Whether I like it or not, I am now retired. Everything happened quickly, and the semester I had hoped would be a good one (Spring 2013) is now non-existent. I cannot say everything I would like to say because I had to sign an agreement, but the essence of it all is this: I was fired (forced to resign) because they accused me of threatening people both on Facebook and on this blog. Someone diligently read my blog with evil intent in mind to find any mention of violence, real or imagined, and of course, they found it. I use words to show anger and frustration, like most writers do. But as for any real violence, I can do some serious harm to cheesecake, but no human alive has anything to fear from me. I cannot shoot a gun and am terrified of them. I'd be far more likely to cut myself with a knife than I would be able to cut or stab anyone else. With my weak wrists, scarred from carpal tunnel surgery and still white-fingered from Reynaud's Syndrome, I'd be hard-pressed to bludgeon anyone. I can't hold my arms over my head long enough to roll my hair, much less enact a scene from Psycho.

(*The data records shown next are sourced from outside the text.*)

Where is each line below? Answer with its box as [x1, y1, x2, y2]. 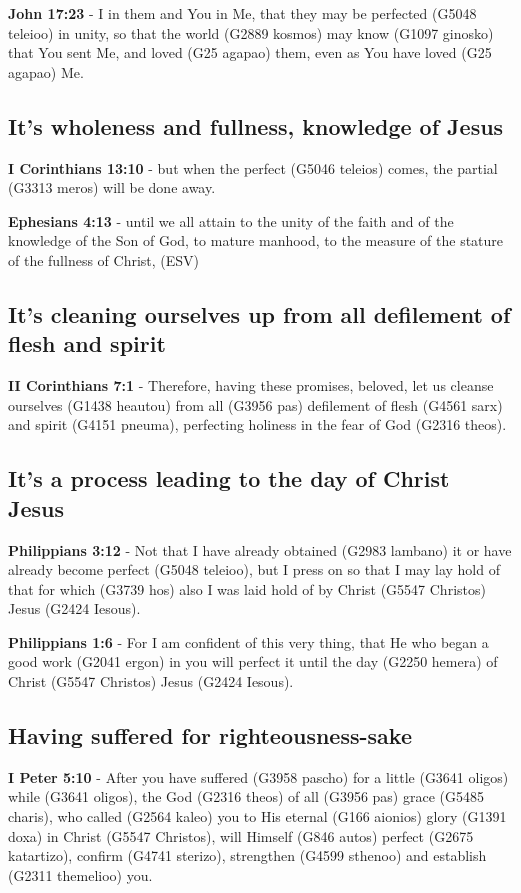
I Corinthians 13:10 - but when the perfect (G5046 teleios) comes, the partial [8, 157, 498, 178]
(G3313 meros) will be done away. [8, 177, 216, 198]
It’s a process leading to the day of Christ [8, 463, 450, 494]
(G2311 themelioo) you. [8, 864, 153, 885]
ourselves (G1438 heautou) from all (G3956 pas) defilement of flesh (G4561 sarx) [8, 394, 503, 415]
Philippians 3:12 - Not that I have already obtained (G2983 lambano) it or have [8, 539, 512, 560]
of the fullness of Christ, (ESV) [8, 249, 200, 270]
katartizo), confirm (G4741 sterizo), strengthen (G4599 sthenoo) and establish [8, 845, 487, 866]
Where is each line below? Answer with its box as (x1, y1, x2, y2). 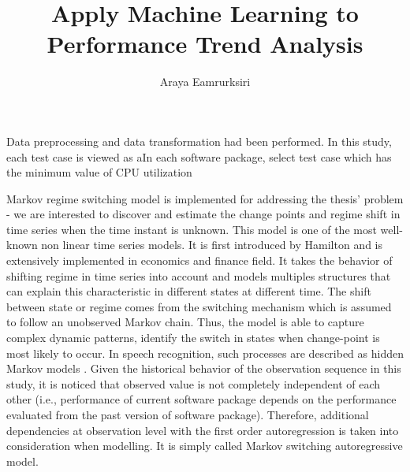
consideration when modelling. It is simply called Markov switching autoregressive (6, 437, 403, 454)
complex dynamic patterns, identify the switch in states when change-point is (6, 329, 380, 346)
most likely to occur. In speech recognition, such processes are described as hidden (6, 344, 404, 361)
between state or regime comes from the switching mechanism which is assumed (6, 298, 392, 314)
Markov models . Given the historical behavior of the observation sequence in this (6, 360, 401, 377)
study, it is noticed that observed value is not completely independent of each (6, 375, 381, 392)
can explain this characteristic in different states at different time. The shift (6, 283, 371, 299)
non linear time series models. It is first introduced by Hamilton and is (41, 236, 383, 253)
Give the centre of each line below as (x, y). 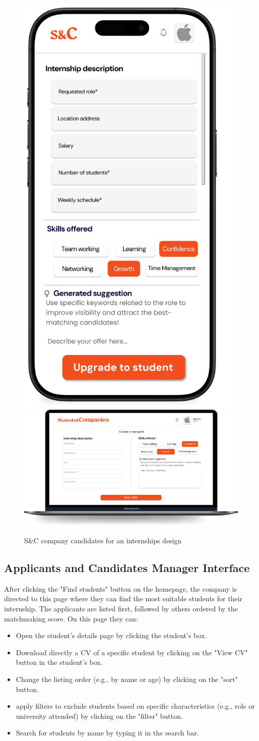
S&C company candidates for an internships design (103, 540)
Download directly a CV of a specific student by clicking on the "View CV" (132, 652)
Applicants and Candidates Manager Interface (127, 568)
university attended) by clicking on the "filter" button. (99, 716)
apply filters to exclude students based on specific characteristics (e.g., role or (135, 706)
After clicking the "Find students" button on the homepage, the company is (121, 588)
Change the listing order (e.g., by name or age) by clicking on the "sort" (127, 679)
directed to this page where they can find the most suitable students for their (123, 598)
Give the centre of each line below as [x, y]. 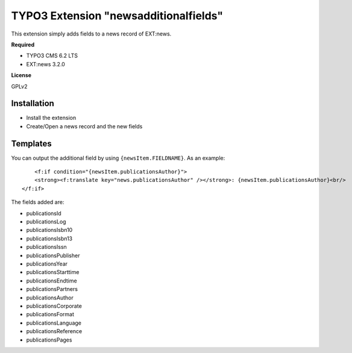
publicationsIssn [47, 247]
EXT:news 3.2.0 [46, 64]
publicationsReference [54, 331]
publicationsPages [49, 340]
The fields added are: [38, 202]
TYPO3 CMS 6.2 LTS [52, 56]
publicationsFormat [50, 314]
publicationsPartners [52, 289]

Silly. Disappointing. Frustrating. Humiliating. All of that and more. It was a witch-hunt, and I was the prey. I am a victim of some nasty academic politics, and I have a choice. Lots of choices, actually. I can lick my wounds for a few months and try to get back into an academic position as an adjunct. I can try to do something different. I can retire and try to live on less money. Right now, I plan to get my house clean and organized, throwing away tons of academic stuff, selling and donating books, and just in general erasing my life as a teacher. Except for the memories. My former "colleagues" can take my job from me, but they cannot take the love and memories I have of teaching and of great students. In 25+ years, I have had many many "love letters" from students. I have wedding invitations. I have birth announcements. I have the comfort of knowing that I was not just a good teacher, but occasionally a GREAT teacher, and that will always be mine.
As soon as I can, I plan to get back into painting. We just spent a couple of weeks with my son and his wife in Fayetteville, Arkansas, at their new home. We helped paint and fix and get it ready for their move-in. I've got a painting in mind for them that will incorporate all their new room colors. The living room, kitchen, breakfast nook, dining room, and library (formal living room) are all open to each other, and all have a view of the two halls, with all colors coordinating, primarily in grays and sands and neutrals, with that shot of claret in the dining room and the peachy-orange and burnt orange colors in the kitchen/nook area, so I'm doing an impressionistic landscape using many of those colors, as well as a triptych on smaller canvases that will be more of an abstract.
I'm going to move my sewing area into my upstairs office to take advantage of the big double windows and the natural light. I doubt I'll get much into sewing clothing, but I would like to make curtains and pillows and other sorts of things. I've got some patterns for Renaissance and Tudor and Victorian-style clothing that I might make, just for fun.
Anyway, life is going on. I've cleaned out my office at school, turned in my keys, ID, and parking tag, and have all that sitting in the living room, ready to be sorted and disposed of as needed. Tomorrow I'll head to Big Rapids to begin work on my apartment. That stuff has to come home, too. Sigh. But once it is done, I will be done. No more long boring drives up to Big Rapids on Sunday afternoons. No more living apart from my husband for 3-5 days of the week. No more frozen microwave meals for days on end. Instead, I can wake up next to him every day of the week, share a pot of coffee with him, chat with him about our day's plans, and in general, act like a married couple again.
Simon the Number One cat is delighted to have me back, I can tell. He sits for hours on my lap. He escorts me to bed at night. He meets me at the foot of the stairs each morning when I get up. He is the epitome of fur therapy and love.
So despite my anger and grief, I found myself laughing out loud this morning over something silly on Facebook. I laughed until tears ran down my face, and as I was laughing, I realized it had been a hell of a long time since I had laughed like that. So life is going to be good. I'm going to be just fine. And the butt-barnacles who worked so very hard to get rid of me will have to turn their attention to their next victim. I wish karma existed, but it doesn't, so I'll have to content myself with living well. It's the best revenge of all.